# [Task instructions]
From the data that follows, copy every line with the string "have".
BEGIN
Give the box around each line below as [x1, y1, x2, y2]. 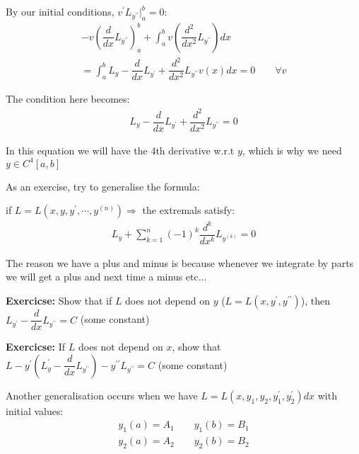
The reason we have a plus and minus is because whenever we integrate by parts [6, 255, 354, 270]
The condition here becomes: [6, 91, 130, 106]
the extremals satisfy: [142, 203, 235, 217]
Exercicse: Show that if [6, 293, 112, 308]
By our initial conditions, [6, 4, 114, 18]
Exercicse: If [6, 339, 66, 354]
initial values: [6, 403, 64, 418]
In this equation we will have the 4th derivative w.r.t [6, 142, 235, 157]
END
BEGIN
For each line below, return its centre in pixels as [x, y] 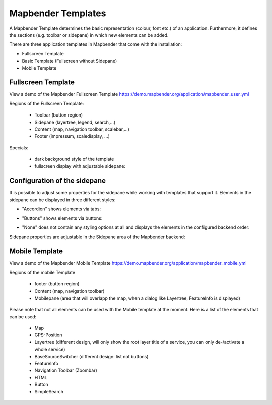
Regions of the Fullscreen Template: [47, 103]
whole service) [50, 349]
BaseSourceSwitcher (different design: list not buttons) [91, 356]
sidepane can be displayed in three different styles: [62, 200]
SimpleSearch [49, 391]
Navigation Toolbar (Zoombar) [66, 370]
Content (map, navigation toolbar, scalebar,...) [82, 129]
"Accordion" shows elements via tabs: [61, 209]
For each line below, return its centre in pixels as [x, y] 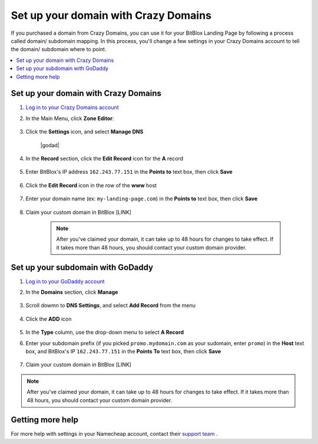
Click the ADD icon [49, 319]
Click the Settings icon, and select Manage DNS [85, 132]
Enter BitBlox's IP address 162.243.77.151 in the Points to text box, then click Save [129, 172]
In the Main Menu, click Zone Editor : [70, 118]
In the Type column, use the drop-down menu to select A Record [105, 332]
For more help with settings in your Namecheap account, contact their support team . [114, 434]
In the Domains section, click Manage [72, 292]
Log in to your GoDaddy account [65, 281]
END
# [Solved problem]
The reason we have a plus and minus is because whenever we integrate by parts [6, 255, 354, 270]
In this equation we will have the 4th derivative w.r.t [6, 142, 235, 157]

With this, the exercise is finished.